A Stylistic Evolution
I absolutely love the en primeur tasting week, seeing many old friends and faces, talking viticulture and oenology to a geek’s level with the producers and most importantly trying to understand the latest vintage, the constant discussions about annual weather patterns, rainfall, daily temperature ranges, fermentation techniques, pre or post fermentation maceration, sorting tables or optic machines, it would in all honesty bore most people, but it is what we love, what we do and why we work in wine.
You get the early impression that the châteaux know just how good these wines are this year. Obvious market conditions have left many cautious and apprehensive but there is a definite underlying confidence in the wines. Theyhave been a revelation, let’s say like 2016 in essence but with so much more elegance and grace, hidden power and structure but with masterful tannin management. The team and I have left most tastings with a real buzz of excitement and chatter how much we loved each and every tasting.

Stylistically, Bordeaux continues its evolution. Over the past decade, we’ve seen a marked shift driven by climate, improved viticultural understanding and changing consumer expectations. The result is a generation of wines that can be approached and appreciated in their youth, yet still retain the structure and balance required for long-term ageing. The 2025s sit firmly within this trajectory, refined, expressive and increasingly precise.
Even among the more measured voices from the châteaux, there is a quiet acknowledgement of what has been achieved: a vintage that, whilst forged under pressure in the vineyard, has translated into wines of remarkable composure and clarity in the glass.

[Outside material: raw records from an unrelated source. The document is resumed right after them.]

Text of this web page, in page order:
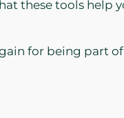
these tools help
for being part
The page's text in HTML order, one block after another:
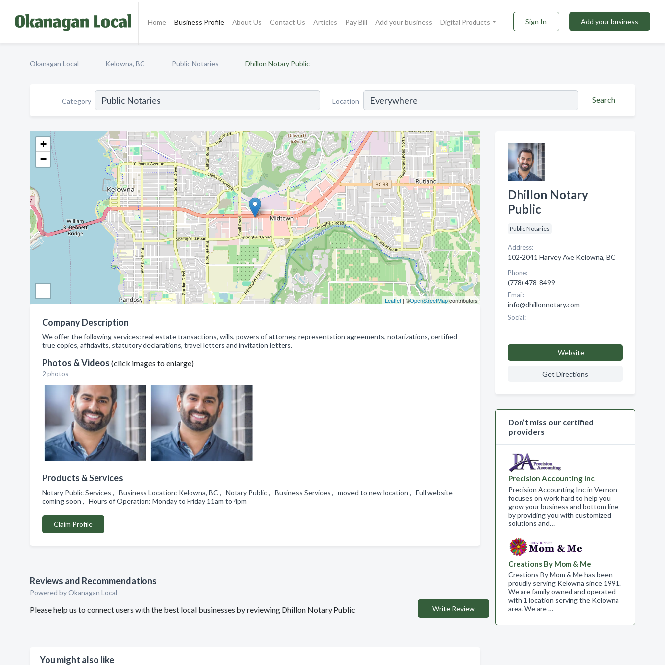
Home Business Profile About Us Contact Us Articles Pay Bill Add your business Digital Products Sign In Add your business
Okanagan Local Kelowna, BC Public Notaries Dhillon Notary Public
Category Location Search
+
−
Leaflet| ©OpenStreetMapcontributors
Company Description
We offer the following services: real estate transactions, wills, powers of attorney, representation agreements, notarizations, certified
true copies, affidavits, statutory declarations, travel letters and invitation letters.
Photos & Videos (click images to enlarge)
2 photos
Products & Services
Notary Public Services , Business Location: Kelowna, BC , Notary Public , Business Services , moved to new location , Full website
coming soon , Hours of Operation: Monday to Friday 11am to 4pm
Claim Profile
Reviews and Recommendations
Powered by Okanagan Local
Please help us to connect users with the best local businesses by reviewing Dhillon Notary Public Write Review
You might also like
Dhillon Notary
Public
Public Notaries
Address:
102-2041 Harvey Ave Kelowna, BC
Phone:
(778) 478-8499
Email:
info@dhillonnotary.com
Social:
Website
Get Directions
Don’t miss our certified
providers
Precision Accounting Inc
Precision Accounting Inc in Vernon
focuses on work hard to help you
grow your business and bottom line
by providing you with customized
solutions and…
Creations By Mom & Me
Creations By Mom & Me has been
proudly serving Kelowna since 1991.
We are family owned and operated
with 1 location serving the Kelowna
area. We are …

At this point I wanted to pause slightly on the 2025 vintage and en primeur tastings and reflect on Bordeaux as a region within a global wine context. Let me be clear from the outset, Bordeaux is and has always been the single greatest wine region in the world in terms of the volume produced and the underlying quality of the wines, however one of the major issues Bordeaux is facing and in all honesty every wine region in the world is facing is that the quality of wine being made everywhere has improved beyond belief. Be it basic Cotes du Rhone, old vine Chenin from South Africa, Alvarinho from Northern Spain, Chardonnay from Margaret River – every single wine region around the world has upped its game – and unquestionably Bordeaux has matched these advances – THEY TRULY ARE MAKING BETTER WINE IN BORDEAUX TODAY THAN EVER – it is a simple fact, but often a forgotten fact.

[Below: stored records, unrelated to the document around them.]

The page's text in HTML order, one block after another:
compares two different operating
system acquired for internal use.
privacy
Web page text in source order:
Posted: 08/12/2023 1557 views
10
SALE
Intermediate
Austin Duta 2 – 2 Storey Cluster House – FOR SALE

Development and Global Pressures
Every single château in Bordeaux today has fined tuned their viticulture, their vineyard management, their canopy management, many have improved their wineries and cellars, their wine making technique, fermentation management, elevage management, bottling, corks…the list goes on and none of these changes are cheap to implement. As an example, the cost of a barrique has moved from Eur500 to closer to Eur1000 over the last few years, and no I’m not trying to make you feel sorry for the chateau, they manage these costs and choose to do so, as they are all proud and passionate farmers at heart and just want to produce the very best they can – but it's worth acknowledging the reality that the complexity of the wine production seemingly increases every year in terms of labour, equipment, process and cost.
Many of these changes have been enforced due to the impact of global warming, and before you say it, I know Trump doesn’t believe in it, but it is happening, it is accelerating and it is making life extremely difficult and massively more labour intensive for every grower in Bordeaux. An example being, I have never seen so many frost candles in the vineyards around St Emilion and Pomerol than during this year’s en primeur week – why – because this year the vines are already 2-3 weeks ahead of last year, which is one of the earliest vintages on record, and they are panicked about frost reducing the yields for another year, another impact of global warming.

Global warming is also massively impacting canopy management and treatments during the year – again additional labour and material costs – spraying clay and zinc as sunscreen for the grapes, extra hours in the vineyards managing leaf removal and changing the canopy – reducing the height and shoot growth, thickening the side leaf coverage for great shade, but then you need to thin out the leaves so to allow greater air flow to prevent rot in the berries – and in every case this is an experiment that can only be conducted once a year, results taken over the vintage, analysed and perhaps fine-tuned for the following vintage, they are learning as they go to cope with these massive changes in the environment.
This was a theme echoed consistently by the growers themselves, many of whom spoke candidly about the balancing act required throughout the season:
“2025 started like a dream, without fungal pressure, without frost. The biggest challenge of the vintage lay in maintaining moisture at the root level and in protecting the leaves and fruits from very strong sun. We used plant-based organic matter to improve the vine’s resilience to drought, supplemented with treatments based on clay and zinc to prevent sunburn…”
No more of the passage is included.